Compute the AUC of Precision-Recall Curve

2020-04-25
Compute the AUC of Precision-Recall Curve

After the theory behind precision-recall curve is understood (previous post), the way to compute the area under the curve (AUC) of precision-recall curve for the models being developed becomes important. Thanks to the well-developed scikit-learn package, lots of choices to calculate the AUC of the precision-recall curves (PR AUC) are provided, which can be easily integrated to the existing pipeline of models.

Which function computes the PR AUC?

At first glance of the list in the metrics module in scikit learn, the only function that seems related to precision-recall curve is metrics.precision_recall_curve. However, it computes the values of the curve rather than the area under the curve (AUC). First, the plot will have to be constructed, and next step is to compute the PR AUC using metrics.auc. Is there any other way to get the PR AUC in simply one step? After intense search on the internet, I found that metrics.average_precision_score actually is the function I am looking for. But why? Is average precision equal to PR AUC? Let’s explore it in the following section.

What’s average precision?

Average precision computes the average value of precision over the interval from recall = 0 to recall = 1. precision = p(r), a function of r - recall:

\[Average\ Precision = \int_{0}^{1} p(r)dr\]

Does this formula give clues about what average precision stands for? Let’s look into a precision-recall curve.

The integral computes the area under the precision-recall curve - the yellow area. It means that the average precision is equal to PR AUC. However, the integral in practice is computed as a finite sum across every threshold in the precision-recall curve.

\[Average \ Precision = \sum_{k = 1}^{n} P(k)\Delta r(k)\] where k is the rank of all data points, n is the number of data points, \(P(k)\) is the precision at the k-th threshold, \(\Delta r(k)\) is the difference between recall@k and recall@k-1. This method does not interpolate within points and is slightly different from the computation of the area under the curve of the precision-recall curve.

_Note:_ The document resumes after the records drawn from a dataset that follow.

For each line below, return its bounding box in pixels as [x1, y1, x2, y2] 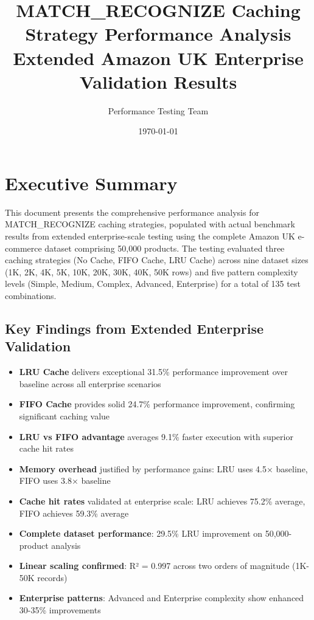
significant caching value [19, 409, 110, 422]
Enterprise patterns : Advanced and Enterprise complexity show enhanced [19, 591, 304, 604]
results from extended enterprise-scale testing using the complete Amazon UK [5, 230, 295, 242]
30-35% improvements [19, 604, 101, 616]
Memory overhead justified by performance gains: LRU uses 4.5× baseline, [19, 462, 308, 475]
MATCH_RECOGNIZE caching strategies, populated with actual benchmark [5, 218, 295, 230]
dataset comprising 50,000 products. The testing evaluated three [44, 241, 285, 254]
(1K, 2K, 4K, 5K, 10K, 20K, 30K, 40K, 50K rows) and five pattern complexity [5, 265, 298, 278]
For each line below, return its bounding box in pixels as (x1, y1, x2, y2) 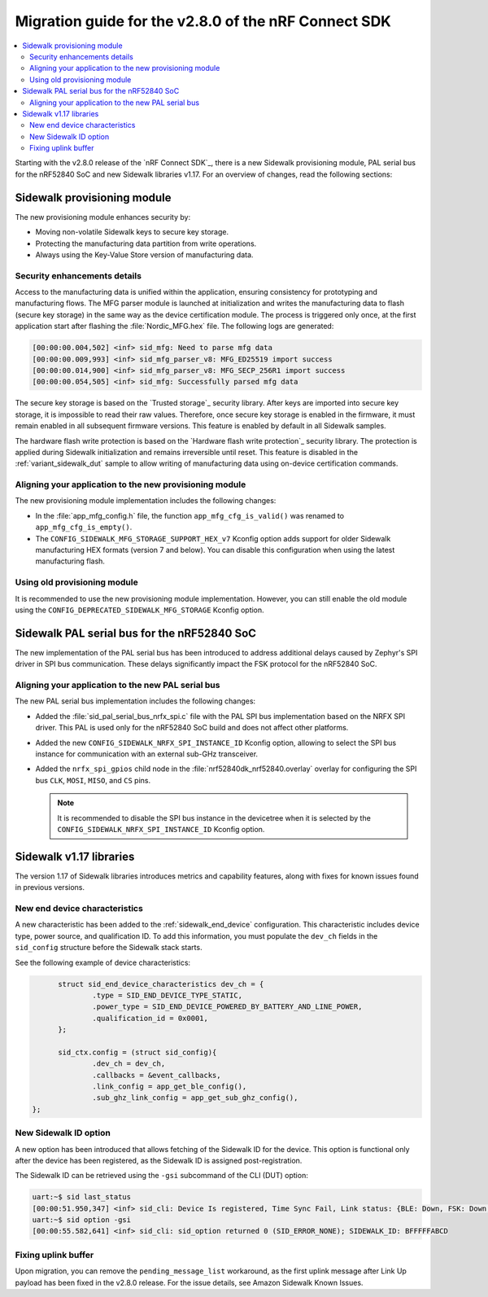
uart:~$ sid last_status (32, 1193, 132, 1202)
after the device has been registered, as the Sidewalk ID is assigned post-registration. (15, 1155, 303, 1165)
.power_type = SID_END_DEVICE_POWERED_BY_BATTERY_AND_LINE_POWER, (92, 1002, 363, 1011)
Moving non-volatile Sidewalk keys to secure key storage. (35, 227, 229, 237)
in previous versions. (15, 883, 85, 892)
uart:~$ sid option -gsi (32, 1216, 132, 1225)
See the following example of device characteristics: (15, 957, 191, 967)
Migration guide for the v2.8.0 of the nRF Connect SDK (15, 12, 392, 30)
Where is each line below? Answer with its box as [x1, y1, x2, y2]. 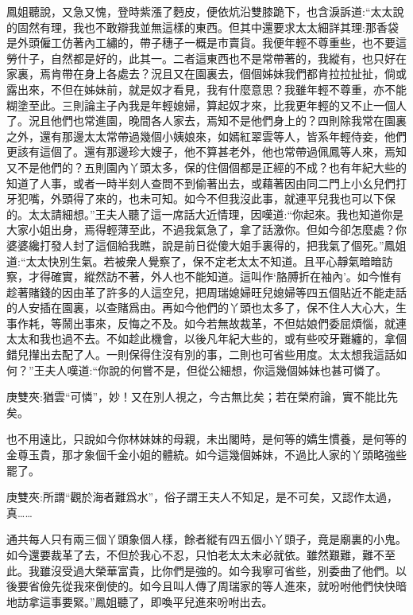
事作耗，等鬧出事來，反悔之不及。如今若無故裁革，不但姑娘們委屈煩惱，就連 [6, 314, 407, 331]
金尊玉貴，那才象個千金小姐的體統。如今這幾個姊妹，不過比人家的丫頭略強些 [6, 446, 407, 463]
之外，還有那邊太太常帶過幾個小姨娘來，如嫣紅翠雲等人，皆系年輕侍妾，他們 [6, 127, 407, 144]
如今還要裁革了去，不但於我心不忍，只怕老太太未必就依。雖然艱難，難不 [6, 547, 384, 562]
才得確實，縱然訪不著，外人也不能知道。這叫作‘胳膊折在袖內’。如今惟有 [28, 268, 402, 285]
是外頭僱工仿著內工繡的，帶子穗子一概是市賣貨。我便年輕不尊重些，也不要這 [6, 34, 407, 51]
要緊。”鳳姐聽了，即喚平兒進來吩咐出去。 [61, 593, 273, 609]
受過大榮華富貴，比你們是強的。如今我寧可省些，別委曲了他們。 [61, 562, 396, 578]
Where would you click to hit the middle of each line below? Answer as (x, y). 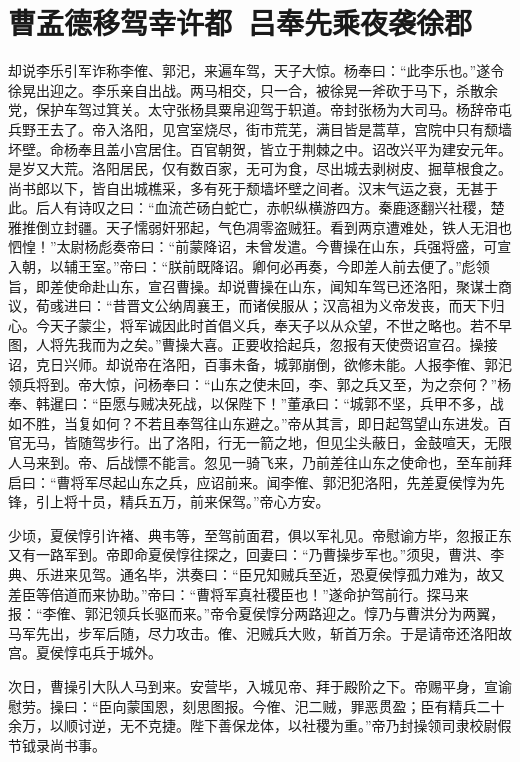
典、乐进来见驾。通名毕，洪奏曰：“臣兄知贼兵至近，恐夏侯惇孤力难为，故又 (256, 573)
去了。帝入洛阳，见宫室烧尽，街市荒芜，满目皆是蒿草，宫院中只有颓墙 (280, 128)
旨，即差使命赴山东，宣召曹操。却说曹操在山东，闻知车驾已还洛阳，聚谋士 (253, 285)
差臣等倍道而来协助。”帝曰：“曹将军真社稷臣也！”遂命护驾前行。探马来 (238, 593)
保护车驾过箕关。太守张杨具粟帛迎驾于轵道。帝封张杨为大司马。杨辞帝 (266, 109)
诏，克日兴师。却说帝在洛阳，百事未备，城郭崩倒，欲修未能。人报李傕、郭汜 (260, 364)
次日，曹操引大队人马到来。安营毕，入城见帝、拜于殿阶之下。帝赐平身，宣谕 (260, 685)
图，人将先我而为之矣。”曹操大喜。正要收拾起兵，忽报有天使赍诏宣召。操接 (253, 344)
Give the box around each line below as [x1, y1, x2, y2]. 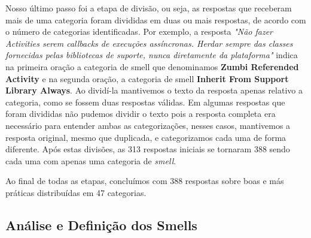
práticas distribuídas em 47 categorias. [5, 186, 147, 198]
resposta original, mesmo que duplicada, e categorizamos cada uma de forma [5, 131, 286, 143]
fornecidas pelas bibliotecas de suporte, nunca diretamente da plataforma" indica [5, 49, 298, 61]
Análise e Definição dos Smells [5, 215, 197, 234]
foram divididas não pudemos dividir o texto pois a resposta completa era [5, 107, 276, 120]
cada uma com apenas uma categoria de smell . [5, 154, 176, 167]
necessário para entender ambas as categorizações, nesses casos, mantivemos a [5, 119, 291, 131]
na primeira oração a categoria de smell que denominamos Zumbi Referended [5, 60, 299, 73]
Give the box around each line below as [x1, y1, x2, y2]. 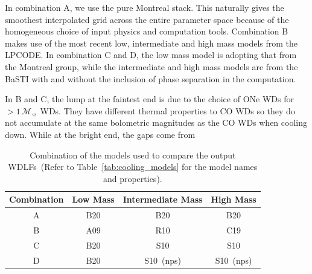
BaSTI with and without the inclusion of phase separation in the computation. [5, 72, 296, 85]
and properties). [103, 172, 162, 184]
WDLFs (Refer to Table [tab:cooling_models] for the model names [8, 160, 258, 173]
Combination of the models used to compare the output [30, 148, 236, 161]
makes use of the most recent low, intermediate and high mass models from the [5, 36, 298, 49]
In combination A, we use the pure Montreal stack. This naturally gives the [5, 1, 284, 13]
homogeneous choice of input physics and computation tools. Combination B [5, 25, 288, 38]
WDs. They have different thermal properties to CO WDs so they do [40, 104, 295, 117]
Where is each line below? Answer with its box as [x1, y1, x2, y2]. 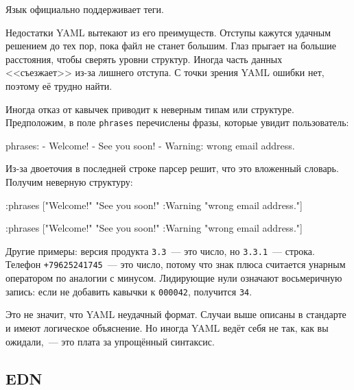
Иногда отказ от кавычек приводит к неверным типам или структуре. [5, 101, 294, 116]
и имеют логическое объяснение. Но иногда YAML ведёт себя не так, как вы [5, 320, 329, 334]
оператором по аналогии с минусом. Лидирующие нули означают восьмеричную [5, 271, 342, 285]
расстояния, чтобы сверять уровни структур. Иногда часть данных [5, 51, 283, 66]
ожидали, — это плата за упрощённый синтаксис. [5, 334, 215, 348]
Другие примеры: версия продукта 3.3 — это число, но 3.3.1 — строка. [5, 243, 315, 258]
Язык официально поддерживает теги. [5, 2, 164, 16]
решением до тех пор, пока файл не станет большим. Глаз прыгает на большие [5, 38, 336, 53]
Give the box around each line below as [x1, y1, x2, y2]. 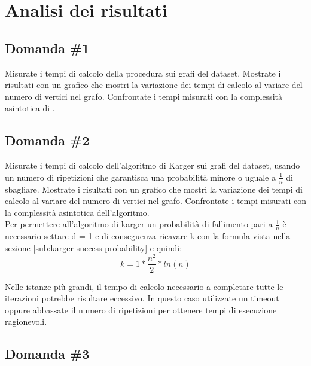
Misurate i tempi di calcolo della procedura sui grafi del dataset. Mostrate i [5, 66, 281, 79]
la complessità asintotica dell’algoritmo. [5, 206, 150, 218]
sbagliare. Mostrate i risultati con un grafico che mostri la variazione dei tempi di [5, 182, 303, 195]
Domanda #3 [5, 344, 90, 363]
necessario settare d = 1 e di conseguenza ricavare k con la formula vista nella [5, 230, 291, 242]
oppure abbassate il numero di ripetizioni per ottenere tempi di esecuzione [5, 303, 277, 316]
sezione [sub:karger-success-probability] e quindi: [5, 241, 182, 254]
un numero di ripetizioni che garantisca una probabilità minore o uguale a [5, 170, 276, 183]
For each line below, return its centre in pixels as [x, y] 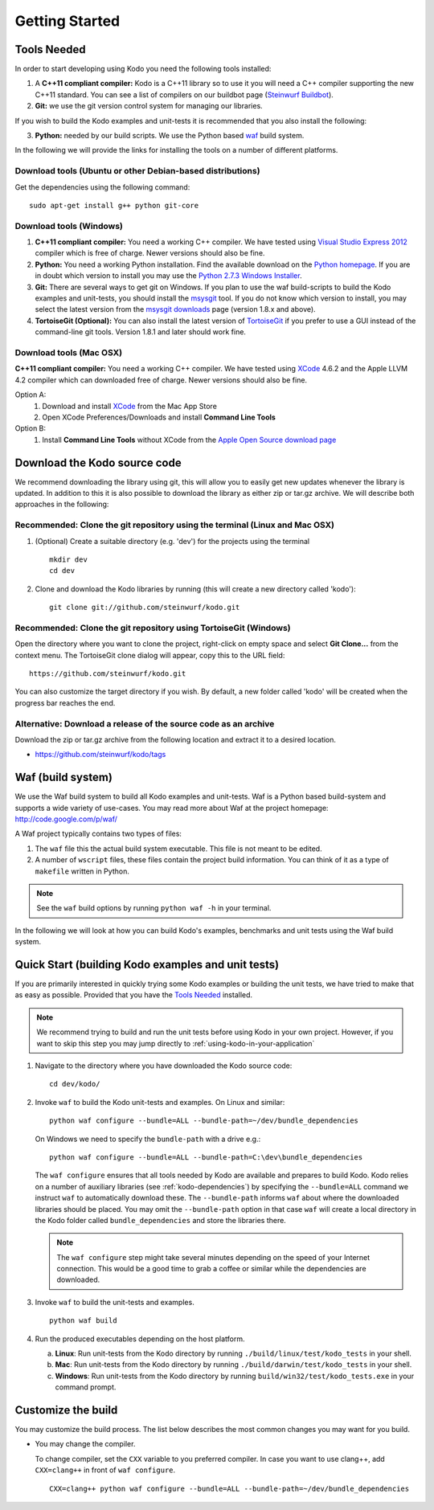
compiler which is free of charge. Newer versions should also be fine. [150, 253]
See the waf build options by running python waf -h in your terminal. [154, 908]
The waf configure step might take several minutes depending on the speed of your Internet [213, 1257]
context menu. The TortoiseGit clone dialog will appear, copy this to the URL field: [150, 655]
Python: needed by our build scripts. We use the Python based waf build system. [170, 136]
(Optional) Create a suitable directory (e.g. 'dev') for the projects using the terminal [172, 541]
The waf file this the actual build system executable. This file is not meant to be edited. [178, 849]
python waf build [83, 1321]
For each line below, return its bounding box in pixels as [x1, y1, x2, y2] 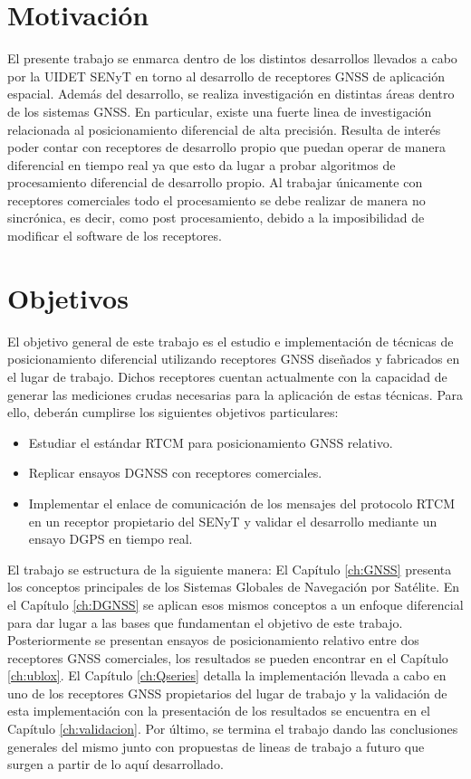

If the auc function is chosen to compute AUC, the impact of wiggles in the curve using average precision can be reduced.

Note: the paragraph above is summarized from Wikipedia & scikit-learn documentation

Compute PR AUC, average precision, in scikit learn

Let’s look into real examples of average precision computation. A classification data set is generated using datasets.make_classification and split into training & testing set using model_selection.train_test_split. A logistic regression is fitted on the data set for demonstration.

from sklearn import datasets
from sklearn.model_selection import train_test_split
from sklearn.linear_model import LogisticRegression
from sklearn.metrics import average_precision_score, precision_recall_curve
from sklearn.metrics import auc, plot_precision_recall_curve
import matplotlib.pyplot as plt

random_state = 416
# Create dataset for binary classification with 5 predictors
X, y = datasets.make_classification(n_samples=1000,
                                    n_features=5,
                                    n_informative=3,
                                    n_redundant=2,
                                    random_state=random_state)

# Split into training and test
X_train, X_test, y_train, y_test = train_test_split(X, y,
                                                    test_size=.4,
                                                    random_state=random_state)

# Create classifier using logistic regression
classifier = LogisticRegression(random_state=random_state)
classifier.fit(X_train, y_train)
# Get the predicited probability of testing data
y_score = classifier.predict_proba(X_test)[:, 1]

Use average_precision_score

The average precision (PR AUC) is returned by passing the true label & the probability estimate.

# Average precision score
average_precision = average_precision_score(y_test, y_score)
print(average_precision)
## 0.9057007040716777

Use precision_recall_curve & auc

When using auc function to compute the area under the precision-recall curve, as mentioned earlier, the result is not the same as the value from average_precision_score, but it does not differ too much since the number of data points are large enough to mitigate the effect of wiggles.

# Data to plot precision - recall curve
precision, recall, thresholds = precision_recall_curve(y_test, y_score)
# Use AUC function to calculate the area under the curve of precision recall curve
auc_precision_recall = auc(recall, precision)
print(auc_precision_recall)
## 0.9053487302244206
plt.plot(recall, precision)
plt.show()

Use build-in function to plot precision-recall curve

In version 0.22.0 of scikit learn, plot_precision_recall_curve is added into the metrics module. It is easy to plot the precision-recall curve with sufficient information by using the classifier without any extra steps to generate the prediction of probability,

disp = plot_precision_recall_curve(classifier, X_test, y_test)
disp.ax_.set_title('Binary class Precision-Recall curve: '
                   'AP={0:0.2f}'.format(average_precision))

If you need to compute the area under the curve of precision-recall plot, don’t forget to use average_precision_score to help you get robust result quickly.